WHAT YOU HAVE TO DO - Using the listing below, please gather every line containing the word "даты".

WORKING DATA -
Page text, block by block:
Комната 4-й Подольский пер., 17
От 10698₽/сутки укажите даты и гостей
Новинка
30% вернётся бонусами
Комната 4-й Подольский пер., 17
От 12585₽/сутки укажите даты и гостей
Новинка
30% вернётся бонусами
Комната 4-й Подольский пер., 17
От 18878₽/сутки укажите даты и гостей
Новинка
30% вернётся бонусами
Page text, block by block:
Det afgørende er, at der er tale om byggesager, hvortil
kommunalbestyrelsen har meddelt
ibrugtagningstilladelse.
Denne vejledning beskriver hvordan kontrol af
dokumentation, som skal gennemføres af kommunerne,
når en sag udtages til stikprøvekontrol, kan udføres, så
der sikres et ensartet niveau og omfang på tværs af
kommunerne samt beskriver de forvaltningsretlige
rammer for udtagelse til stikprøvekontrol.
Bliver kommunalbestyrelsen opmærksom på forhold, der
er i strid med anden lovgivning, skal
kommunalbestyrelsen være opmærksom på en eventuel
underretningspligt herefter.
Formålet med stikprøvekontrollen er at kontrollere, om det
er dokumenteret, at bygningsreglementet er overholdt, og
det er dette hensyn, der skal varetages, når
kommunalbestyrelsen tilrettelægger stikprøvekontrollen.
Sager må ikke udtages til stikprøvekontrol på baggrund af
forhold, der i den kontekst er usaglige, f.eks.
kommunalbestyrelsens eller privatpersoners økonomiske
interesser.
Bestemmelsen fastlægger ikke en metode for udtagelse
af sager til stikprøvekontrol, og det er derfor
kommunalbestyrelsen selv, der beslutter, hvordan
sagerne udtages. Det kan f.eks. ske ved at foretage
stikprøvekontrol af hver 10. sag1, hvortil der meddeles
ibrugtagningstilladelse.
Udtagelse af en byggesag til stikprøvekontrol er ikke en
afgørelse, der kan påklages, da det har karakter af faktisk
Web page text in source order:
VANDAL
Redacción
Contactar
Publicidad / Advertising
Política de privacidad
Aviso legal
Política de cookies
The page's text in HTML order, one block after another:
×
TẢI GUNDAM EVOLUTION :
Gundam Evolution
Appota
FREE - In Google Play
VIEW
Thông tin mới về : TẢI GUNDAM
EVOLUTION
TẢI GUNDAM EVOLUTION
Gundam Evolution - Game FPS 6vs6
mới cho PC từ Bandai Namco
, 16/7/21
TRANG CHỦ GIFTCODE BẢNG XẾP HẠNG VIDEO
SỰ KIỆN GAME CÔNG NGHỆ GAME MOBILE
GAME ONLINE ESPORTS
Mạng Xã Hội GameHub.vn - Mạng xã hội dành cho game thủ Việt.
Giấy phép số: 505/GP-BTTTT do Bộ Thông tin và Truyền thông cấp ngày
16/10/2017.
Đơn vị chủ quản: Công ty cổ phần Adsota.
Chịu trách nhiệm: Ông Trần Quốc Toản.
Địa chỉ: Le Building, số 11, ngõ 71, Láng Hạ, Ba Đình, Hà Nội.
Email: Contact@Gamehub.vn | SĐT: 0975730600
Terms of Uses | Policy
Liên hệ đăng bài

EXERCISE OUTPUT -
От 10698₽/сутки укажите даты и гостей
От 12585₽/сутки укажите даты и гостей
От 18878₽/сутки укажите даты и гостей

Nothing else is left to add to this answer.